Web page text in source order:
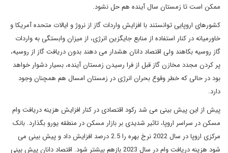
ممکن است تا زمستان سال آینده هم حل نشود.
کشورهای اروپایی توانستند با افزایش واردات گاز از نروژ و ایالات متحده آمریکا و
خاورمیانه در کنار استفاده از منابع جایگزین انرژی، از میزان وابستگی به واردات
گاز روسیه بکاهند ولی اقتصاد دانان هشدار می دهند بدون دریافت گاز از روسیه،
پر کردن مجدد مخازن گاز قبل از فرا رسیدن زمستان آینده، بسیار دشوار خواهد
بود در حالی که خطر وقوع بحران انرژی در زمستان امسال هم همچنان وجود
دارد.
پیش از این پیش بینی می شد رکود اقتصادی در کنار افزایش هزینه دریافت وام
مسکن در سراسر اروپا، تاثیر شدیدی بر بازار مسکن در منطقه یورو بگذارد. بانک
مرکزی اروپا در سال 2022 نرخ بهره را 2.5 درصد افزایش داد و پیش بینی می
شود هزینه دریافت وام در سال 2023 بازهم بیشتر شود. اقتصاد دانان پیش بینی

------------

» The task
Copy out every line from the one containing "گاز روسیه بکاهند" to the end of the material, both ends included.

» Response box
گاز روسیه بکاهند ولی اقتصاد دانان هشدار می دهند بدون دریافت گاز از روسیه،
پر کردن مجدد مخازن گاز قبل از فرا رسیدن زمستان آینده، بسیار دشوار خواهد
بود در حالی که خطر وقوع بحران انرژی در زمستان امسال هم همچنان وجود
دارد.
پیش از این پیش بینی می شد رکود اقتصادی در کنار افزایش هزینه دریافت وام
مسکن در سراسر اروپا، تاثیر شدیدی بر بازار مسکن در منطقه یورو بگذارد. بانک
مرکزی اروپا در سال 2022 نرخ بهره را 2.5 درصد افزایش داد و پیش بینی می
شود هزینه دریافت وام در سال 2023 بازهم بیشتر شود. اقتصاد دانان پیش بینی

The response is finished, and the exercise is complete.